A peer-to-peer review issued on 28 May by the European Broadcasting Union (EBU) urges Finnish public broadcaster Yle to better “reflect the diversity of Finnish society, and the changes it is going through.”
The 70-page report evaluates Yle’s management practices and content according to public service values defined by the EBU three years ago. The paper is based on a self-assessment carried out by Yle and a visit to Helsinki by an international group of peers in January. The team included six broadcasting executives, consultants and specialists from Austria, Belgium, France, Ireland and the Netherlands.
In their view, “Yle programmes/content should better reflect Finnish society in all its developments and diversity. Minorities such as the immigrant populations are not really represented. Yle should work on diversity and adopt a segmented vision of its audiences to better understand their needs and expectations.”

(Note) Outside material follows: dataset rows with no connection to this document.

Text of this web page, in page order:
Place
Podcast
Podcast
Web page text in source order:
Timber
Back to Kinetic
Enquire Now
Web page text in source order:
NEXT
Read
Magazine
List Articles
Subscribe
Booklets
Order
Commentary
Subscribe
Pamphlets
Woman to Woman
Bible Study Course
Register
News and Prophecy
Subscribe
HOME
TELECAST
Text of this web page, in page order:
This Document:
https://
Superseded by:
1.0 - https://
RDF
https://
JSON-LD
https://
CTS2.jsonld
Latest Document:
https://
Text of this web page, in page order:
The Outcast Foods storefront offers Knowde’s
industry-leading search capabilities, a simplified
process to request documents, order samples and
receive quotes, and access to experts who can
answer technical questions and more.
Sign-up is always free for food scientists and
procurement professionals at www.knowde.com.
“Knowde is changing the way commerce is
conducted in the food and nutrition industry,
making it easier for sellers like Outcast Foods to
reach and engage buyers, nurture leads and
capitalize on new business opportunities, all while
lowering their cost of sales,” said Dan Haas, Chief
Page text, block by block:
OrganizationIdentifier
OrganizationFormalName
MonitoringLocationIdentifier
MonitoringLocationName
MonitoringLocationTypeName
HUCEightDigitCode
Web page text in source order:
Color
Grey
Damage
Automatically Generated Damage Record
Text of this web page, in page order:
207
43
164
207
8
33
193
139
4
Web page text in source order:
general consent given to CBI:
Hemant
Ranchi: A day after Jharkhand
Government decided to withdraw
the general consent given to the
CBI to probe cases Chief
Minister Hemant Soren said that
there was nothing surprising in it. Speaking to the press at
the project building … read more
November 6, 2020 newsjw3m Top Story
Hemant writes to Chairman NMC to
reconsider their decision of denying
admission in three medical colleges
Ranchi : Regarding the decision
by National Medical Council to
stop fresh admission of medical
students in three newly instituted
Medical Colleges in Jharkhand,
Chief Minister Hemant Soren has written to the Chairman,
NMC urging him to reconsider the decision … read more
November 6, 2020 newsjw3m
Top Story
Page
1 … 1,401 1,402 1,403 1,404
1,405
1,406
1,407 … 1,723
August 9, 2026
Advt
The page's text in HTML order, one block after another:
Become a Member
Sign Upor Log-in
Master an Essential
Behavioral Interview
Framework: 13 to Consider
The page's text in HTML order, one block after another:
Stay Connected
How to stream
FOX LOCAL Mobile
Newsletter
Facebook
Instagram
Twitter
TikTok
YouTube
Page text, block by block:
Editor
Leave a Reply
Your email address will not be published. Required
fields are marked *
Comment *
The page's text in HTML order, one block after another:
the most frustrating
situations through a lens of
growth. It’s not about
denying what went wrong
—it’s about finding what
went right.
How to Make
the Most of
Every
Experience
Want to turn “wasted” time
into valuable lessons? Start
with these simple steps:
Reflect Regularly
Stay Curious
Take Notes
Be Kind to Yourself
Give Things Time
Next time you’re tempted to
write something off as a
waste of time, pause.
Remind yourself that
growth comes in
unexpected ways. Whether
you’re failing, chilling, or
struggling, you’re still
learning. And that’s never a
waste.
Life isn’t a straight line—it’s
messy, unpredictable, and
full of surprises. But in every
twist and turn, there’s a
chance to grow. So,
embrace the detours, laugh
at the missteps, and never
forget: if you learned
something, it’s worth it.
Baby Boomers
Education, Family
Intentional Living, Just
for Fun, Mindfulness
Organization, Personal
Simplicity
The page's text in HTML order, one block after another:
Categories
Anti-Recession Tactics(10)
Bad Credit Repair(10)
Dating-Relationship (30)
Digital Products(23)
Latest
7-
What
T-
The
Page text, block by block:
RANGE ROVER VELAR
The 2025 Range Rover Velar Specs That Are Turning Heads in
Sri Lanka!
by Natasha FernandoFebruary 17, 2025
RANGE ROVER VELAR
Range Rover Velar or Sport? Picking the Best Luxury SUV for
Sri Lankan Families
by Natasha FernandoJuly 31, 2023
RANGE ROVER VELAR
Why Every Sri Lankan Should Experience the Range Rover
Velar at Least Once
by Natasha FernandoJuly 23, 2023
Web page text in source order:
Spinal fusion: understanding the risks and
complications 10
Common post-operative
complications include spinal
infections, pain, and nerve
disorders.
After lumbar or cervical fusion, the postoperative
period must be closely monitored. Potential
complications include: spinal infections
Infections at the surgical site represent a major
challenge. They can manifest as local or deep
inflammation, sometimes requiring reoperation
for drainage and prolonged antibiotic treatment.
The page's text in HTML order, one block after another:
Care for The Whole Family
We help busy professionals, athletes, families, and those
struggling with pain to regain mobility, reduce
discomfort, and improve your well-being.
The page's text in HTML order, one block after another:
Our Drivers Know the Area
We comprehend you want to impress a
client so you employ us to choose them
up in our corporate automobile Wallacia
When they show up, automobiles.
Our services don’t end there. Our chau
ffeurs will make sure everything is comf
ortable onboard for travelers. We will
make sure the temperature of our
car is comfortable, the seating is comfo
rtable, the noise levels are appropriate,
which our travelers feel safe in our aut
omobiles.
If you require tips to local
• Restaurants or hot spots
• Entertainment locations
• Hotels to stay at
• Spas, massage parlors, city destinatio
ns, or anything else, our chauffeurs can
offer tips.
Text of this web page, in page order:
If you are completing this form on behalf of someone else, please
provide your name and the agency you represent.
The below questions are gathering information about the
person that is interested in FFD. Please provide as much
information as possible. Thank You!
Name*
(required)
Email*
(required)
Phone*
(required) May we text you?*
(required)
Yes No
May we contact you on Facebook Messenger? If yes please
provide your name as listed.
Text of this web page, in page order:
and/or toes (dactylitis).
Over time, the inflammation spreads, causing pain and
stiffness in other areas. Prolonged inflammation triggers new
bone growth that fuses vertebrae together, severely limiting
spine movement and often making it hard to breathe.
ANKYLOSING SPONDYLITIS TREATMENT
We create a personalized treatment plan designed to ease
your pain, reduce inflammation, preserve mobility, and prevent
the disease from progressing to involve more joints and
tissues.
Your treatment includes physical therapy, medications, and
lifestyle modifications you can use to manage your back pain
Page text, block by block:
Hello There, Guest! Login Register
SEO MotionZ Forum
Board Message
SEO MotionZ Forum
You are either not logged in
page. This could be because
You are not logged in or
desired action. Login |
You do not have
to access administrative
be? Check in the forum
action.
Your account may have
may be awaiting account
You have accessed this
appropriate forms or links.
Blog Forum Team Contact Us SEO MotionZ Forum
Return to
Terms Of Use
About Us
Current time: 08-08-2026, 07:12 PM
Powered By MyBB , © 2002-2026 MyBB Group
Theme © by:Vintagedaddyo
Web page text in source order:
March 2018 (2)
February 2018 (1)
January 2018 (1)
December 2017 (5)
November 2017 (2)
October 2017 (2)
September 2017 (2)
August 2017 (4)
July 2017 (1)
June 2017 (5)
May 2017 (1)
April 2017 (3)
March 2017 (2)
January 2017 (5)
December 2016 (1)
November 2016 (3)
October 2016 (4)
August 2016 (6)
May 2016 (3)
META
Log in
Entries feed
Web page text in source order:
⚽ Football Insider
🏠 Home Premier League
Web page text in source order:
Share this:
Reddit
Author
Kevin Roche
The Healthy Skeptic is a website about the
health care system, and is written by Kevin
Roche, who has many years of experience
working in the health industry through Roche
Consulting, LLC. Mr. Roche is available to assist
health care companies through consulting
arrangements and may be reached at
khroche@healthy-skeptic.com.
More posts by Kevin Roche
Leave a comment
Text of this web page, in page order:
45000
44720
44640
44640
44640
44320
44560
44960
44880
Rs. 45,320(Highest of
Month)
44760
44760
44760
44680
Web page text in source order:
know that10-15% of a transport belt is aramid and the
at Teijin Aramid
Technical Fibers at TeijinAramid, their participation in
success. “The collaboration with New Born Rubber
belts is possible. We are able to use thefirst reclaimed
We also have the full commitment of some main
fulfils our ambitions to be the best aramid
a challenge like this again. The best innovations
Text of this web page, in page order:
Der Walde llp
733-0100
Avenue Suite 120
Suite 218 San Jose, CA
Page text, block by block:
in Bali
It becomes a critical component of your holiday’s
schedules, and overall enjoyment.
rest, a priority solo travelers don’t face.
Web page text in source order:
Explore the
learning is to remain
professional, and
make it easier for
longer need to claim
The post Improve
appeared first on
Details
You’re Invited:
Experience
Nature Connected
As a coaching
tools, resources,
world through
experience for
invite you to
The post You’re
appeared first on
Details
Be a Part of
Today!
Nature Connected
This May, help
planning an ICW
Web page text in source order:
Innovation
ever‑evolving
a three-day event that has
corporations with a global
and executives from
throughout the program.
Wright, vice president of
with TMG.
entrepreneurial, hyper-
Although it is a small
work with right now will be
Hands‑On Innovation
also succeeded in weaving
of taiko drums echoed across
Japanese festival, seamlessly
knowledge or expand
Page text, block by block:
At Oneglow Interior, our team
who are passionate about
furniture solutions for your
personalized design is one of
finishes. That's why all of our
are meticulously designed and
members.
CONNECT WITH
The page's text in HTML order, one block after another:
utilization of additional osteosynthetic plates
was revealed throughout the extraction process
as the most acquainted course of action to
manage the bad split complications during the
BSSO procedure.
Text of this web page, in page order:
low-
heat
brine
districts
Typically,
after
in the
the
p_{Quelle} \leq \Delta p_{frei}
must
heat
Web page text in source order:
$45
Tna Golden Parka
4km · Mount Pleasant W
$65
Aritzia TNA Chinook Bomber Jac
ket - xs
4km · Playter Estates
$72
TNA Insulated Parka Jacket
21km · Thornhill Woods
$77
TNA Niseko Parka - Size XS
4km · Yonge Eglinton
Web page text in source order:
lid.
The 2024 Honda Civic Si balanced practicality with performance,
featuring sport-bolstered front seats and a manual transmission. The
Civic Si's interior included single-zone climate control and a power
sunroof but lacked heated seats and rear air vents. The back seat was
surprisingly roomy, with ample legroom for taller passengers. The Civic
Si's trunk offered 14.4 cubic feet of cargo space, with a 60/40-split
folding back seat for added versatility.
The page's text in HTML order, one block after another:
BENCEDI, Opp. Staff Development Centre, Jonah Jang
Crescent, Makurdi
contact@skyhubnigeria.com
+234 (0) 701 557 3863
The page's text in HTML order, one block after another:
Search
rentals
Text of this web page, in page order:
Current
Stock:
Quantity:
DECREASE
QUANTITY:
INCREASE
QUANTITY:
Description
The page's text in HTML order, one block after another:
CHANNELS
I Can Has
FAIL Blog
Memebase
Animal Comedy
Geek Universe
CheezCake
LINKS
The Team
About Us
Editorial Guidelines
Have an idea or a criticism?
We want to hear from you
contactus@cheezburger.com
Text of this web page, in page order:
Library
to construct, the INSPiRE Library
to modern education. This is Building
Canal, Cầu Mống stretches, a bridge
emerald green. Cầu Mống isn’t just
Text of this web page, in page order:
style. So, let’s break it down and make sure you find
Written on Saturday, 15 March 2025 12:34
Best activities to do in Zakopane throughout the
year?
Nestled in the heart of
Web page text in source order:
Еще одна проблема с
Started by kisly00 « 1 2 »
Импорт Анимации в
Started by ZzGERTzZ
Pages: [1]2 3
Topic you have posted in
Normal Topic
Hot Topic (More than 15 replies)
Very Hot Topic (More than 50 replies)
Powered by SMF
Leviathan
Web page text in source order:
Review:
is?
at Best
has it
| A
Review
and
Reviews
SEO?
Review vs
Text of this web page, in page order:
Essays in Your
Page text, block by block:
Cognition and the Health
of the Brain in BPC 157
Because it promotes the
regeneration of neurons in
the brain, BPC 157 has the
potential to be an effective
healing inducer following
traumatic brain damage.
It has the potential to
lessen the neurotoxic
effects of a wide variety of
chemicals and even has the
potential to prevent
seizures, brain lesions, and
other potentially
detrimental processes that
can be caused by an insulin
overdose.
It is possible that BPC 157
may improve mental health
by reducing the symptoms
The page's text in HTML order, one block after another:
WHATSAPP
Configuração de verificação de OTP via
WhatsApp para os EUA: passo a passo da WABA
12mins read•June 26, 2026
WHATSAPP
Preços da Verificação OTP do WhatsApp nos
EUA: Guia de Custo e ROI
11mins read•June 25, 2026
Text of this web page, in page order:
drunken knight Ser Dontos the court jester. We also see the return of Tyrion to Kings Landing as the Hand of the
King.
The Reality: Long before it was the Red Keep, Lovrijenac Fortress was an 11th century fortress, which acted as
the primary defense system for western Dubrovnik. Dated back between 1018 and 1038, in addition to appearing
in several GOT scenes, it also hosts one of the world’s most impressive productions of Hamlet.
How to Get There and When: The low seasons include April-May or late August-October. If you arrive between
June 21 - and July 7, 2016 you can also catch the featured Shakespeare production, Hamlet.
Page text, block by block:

Yle, which the paper defines as a “national free-to-air public media service company,” currently offers news in Finnish, Swedish, Sámi, Karelian, English, Russian and Finnish Sign Language, as well as short weekly programmes in the Finnish Roma language and classical Latin.
Equality plan falls short
While praising Yle for “doing a good job” on gender equality and opportunities, the report’s authors say the company’s “next challenge is to diversify its staff according to age, origin, and culture to reflect changes in Finnish society over the last decade yet without losing in internal cohesion.”
They note that Yle failed to achieve the goals of its 2012-14 Equality Plan, which was aimed at turning the company into a more diverse workplace. “The company remains very homogenous in terms of age, ethnic and cultural backgrounds,” they observe.
With some 75 members in 56 countries, the EBU is best known as organiser of the Eurovision Song Contest.